YOUR ASSIGNMENT -> Look through the data below for the line with "https://www.atlassian.com/software/jira (122, 273)" and the line with "is a subset [234, 94, 299, 115]", then transcribe exactly from the first through the second, leaving out all pictures.

-- DATA EXCERPTS follows --

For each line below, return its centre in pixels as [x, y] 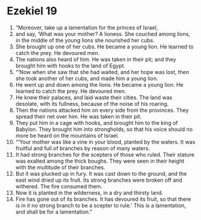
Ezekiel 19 [32, 11]
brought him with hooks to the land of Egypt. [70, 65]
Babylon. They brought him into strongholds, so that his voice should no [104, 129]
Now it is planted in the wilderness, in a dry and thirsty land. [89, 192]
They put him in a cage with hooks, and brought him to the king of [97, 123]
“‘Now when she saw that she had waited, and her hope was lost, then [102, 72]
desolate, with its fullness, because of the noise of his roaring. [92, 103]
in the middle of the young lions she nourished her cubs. [85, 40]
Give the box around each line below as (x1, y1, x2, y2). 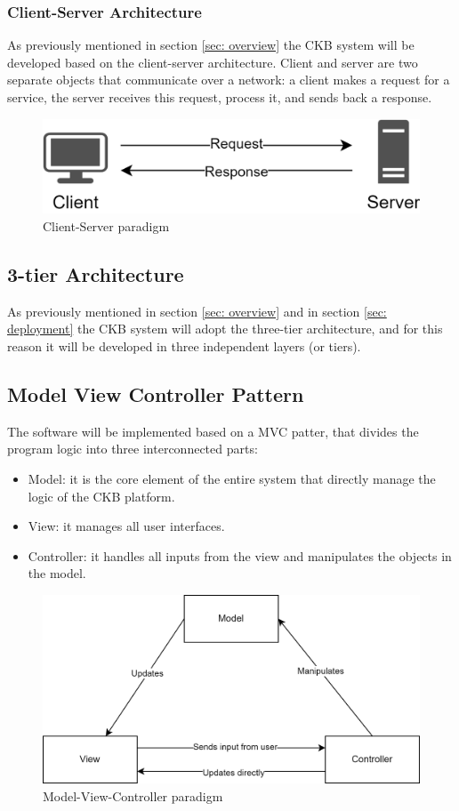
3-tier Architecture (7, 261, 184, 287)
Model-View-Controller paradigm (43, 786, 223, 805)
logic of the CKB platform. (28, 486, 175, 505)
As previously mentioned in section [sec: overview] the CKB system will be (7, 36, 415, 54)
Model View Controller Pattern (7, 380, 304, 407)
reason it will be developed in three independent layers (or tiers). (7, 337, 361, 355)
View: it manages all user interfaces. (28, 517, 225, 535)
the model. (28, 564, 86, 582)
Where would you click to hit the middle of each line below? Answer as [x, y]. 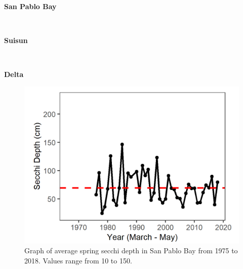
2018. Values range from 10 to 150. [78, 260]
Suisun [16, 40]
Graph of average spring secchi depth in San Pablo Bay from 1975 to [131, 251]
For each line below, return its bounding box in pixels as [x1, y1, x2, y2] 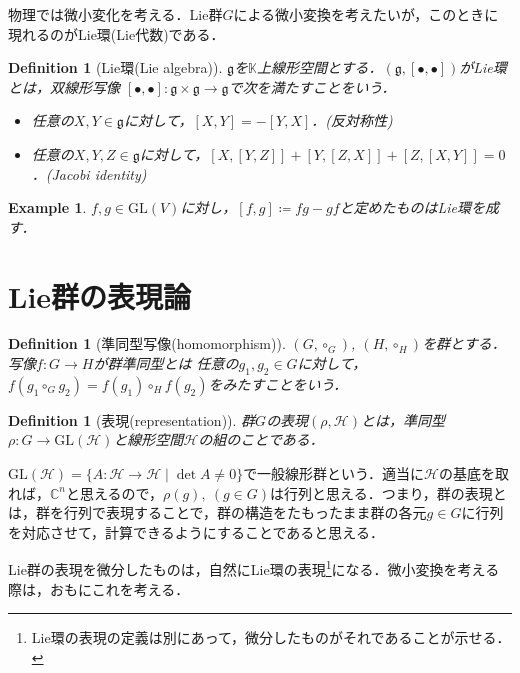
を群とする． [422, 333, 506, 354]
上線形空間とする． [256, 57, 383, 78]
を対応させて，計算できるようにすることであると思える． [8, 521, 384, 542]
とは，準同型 [361, 409, 445, 430]
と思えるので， [66, 482, 164, 503]
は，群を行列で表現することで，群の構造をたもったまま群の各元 [8, 502, 427, 523]
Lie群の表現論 [8, 275, 192, 316]
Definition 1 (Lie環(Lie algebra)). [8, 57, 223, 78]
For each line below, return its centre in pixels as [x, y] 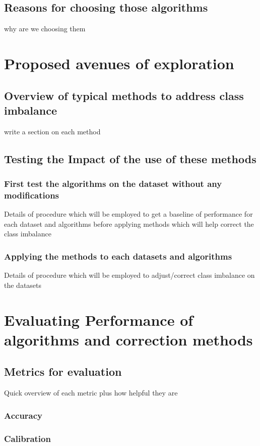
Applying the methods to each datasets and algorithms [118, 256]
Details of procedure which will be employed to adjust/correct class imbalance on [129, 275]
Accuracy [23, 415]
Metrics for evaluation [63, 371]
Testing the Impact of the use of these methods [130, 158]
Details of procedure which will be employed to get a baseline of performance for [128, 214]
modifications [32, 195]
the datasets [23, 285]
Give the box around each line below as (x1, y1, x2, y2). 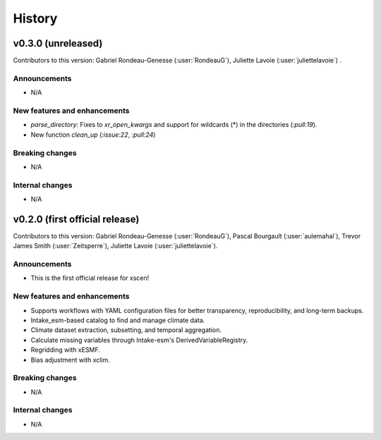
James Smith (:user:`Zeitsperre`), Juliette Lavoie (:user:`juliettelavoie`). (13, 242, 218, 250)
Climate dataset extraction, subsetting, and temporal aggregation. (30, 326, 222, 334)
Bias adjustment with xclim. (30, 355, 111, 364)
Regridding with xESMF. (30, 346, 100, 354)
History (13, 11, 58, 26)
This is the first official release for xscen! (30, 274, 150, 282)
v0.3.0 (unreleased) (13, 37, 103, 49)
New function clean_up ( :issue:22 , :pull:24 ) (30, 130, 156, 139)
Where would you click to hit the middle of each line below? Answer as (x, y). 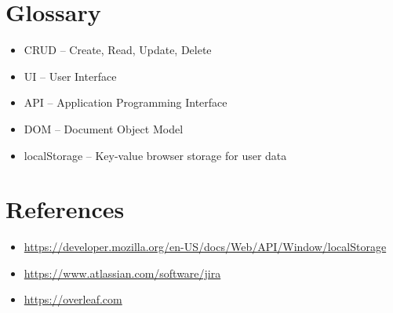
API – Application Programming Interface (126, 102)
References (65, 209)
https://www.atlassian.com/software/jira (122, 273)
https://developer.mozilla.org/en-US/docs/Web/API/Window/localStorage (205, 247)
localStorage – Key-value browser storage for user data (155, 155)
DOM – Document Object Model (104, 128)
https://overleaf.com (73, 299)
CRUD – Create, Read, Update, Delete (118, 50)
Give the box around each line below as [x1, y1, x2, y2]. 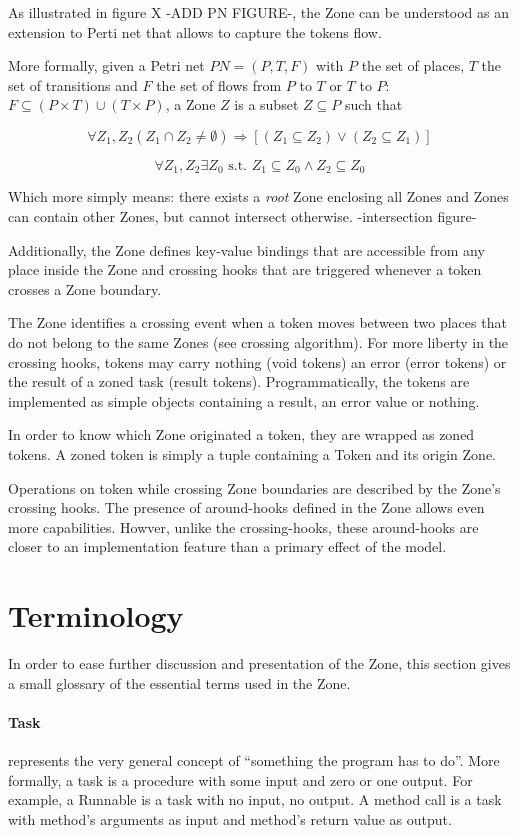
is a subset [234, 94, 299, 115]
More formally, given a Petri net [8, 55, 205, 76]
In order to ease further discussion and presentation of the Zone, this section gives [8, 653, 511, 674]
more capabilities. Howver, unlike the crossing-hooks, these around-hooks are [8, 516, 479, 537]
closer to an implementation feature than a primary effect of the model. [8, 536, 447, 557]
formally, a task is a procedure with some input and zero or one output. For [8, 769, 473, 790]
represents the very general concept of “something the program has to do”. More [8, 750, 500, 771]
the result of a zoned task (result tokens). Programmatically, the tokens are [8, 371, 470, 392]
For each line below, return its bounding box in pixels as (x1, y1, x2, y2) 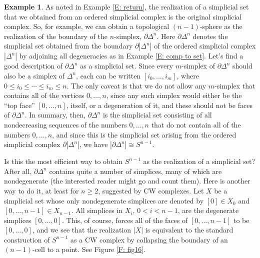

-- DATA EXCERPTS concluded --

TASK RESPONSE ->
https://www.atlassian.com/software/jira (122, 273)
https://developer.mozilla.org/en-US/docs/Web/API/Window/localStorage (205, 247)
localStorage – Key-value browser storage for user data (155, 155)
DOM – Document Object Model (104, 128)
https://overleaf.com (73, 299)
CRUD – Create, Read, Update, Delete (118, 50)
Give the box around each line below as [x1, y1, x2, y2]. 
is a subset [234, 94, 299, 115]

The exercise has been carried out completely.